TASK DIRECTIONS: Will you output all of the data below exactly, omitting the images?

Stored data:
*** Begin section ***

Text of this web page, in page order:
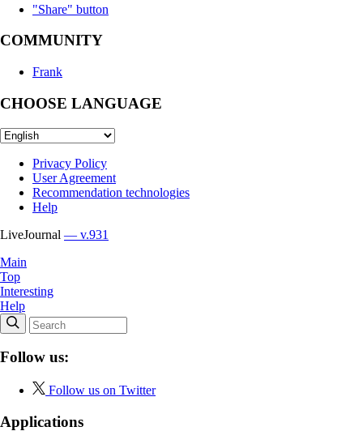
"Share" button
COMMUNITY
Frank
CHOOSE LANGUAGE
Privacy Policy
User Agreement
Recommendation technologies
Help
LiveJournal — v.931
Main
Top
Interesting
Help
Follow us:
Follow us on Twitter
Applications
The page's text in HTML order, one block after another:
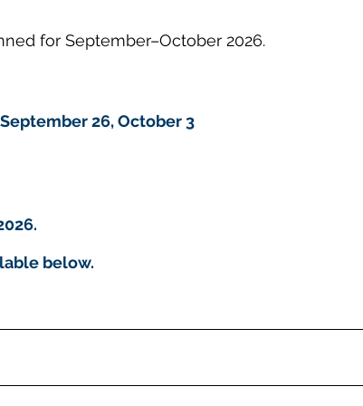
for September–October 2026.
26, October 3
below.
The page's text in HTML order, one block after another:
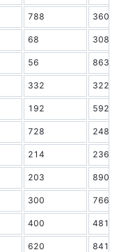
788 3605
68 3082
56 8638
332 3221
192 5920
728 2482
214 2365
203 8903
300 7669
400 481
620 8417
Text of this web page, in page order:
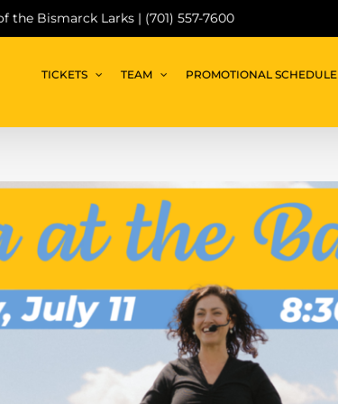
the Bismarck Larks | (701) 557-7600
TICKETS TEAM PROMOTIONAL SCHEDULE
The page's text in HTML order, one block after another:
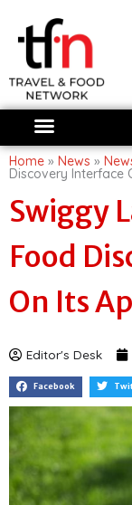
content
Home » News »
Discovery Interface
Swiggy
Food
On Its
Editor's Desk
Facebook
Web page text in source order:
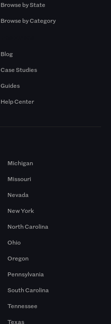
Browse by State
Browse by Category
Blog
Case Studies
Guides
Help Center
Michigan
Missouri
Nevada
New York
North Carolina
Ohio
Oregon
Pennsylvania
South Carolina
Tennessee
Texas
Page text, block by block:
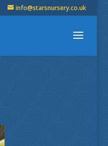
info@starsnursery.co.uk

*** End section ***

ANSWER SPACE:
Text of this web page, in page order:
"Share" button
COMMUNITY
Frank
CHOOSE LANGUAGE
Privacy Policy
User Agreement
Recommendation technologies
Help
LiveJournal — v.931
Main
Top
Interesting
Help
Follow us:
Follow us on Twitter
Applications
The page's text in HTML order, one block after another:
for September–October 2026.
26, October 3
below.
The page's text in HTML order, one block after another:
788 3605
68 3082
56 8638
332 3221
192 5920
728 2482
214 2365
203 8903
300 7669
400 481
620 8417
Text of this web page, in page order:
the Bismarck Larks | (701) 557-7600
TICKETS TEAM PROMOTIONAL SCHEDULE
The page's text in HTML order, one block after another:
content
Home » News »
Discovery Interface
Swiggy
Food
On Its
Editor's Desk
Facebook
Web page text in source order:
Browse by State
Browse by Category
Blog
Case Studies
Guides
Help Center
Michigan
Missouri
Nevada
New York
North Carolina
Ohio
Oregon
Pennsylvania
South Carolina
Tennessee
Texas
Page text, block by block:
info@starsnursery.co.uk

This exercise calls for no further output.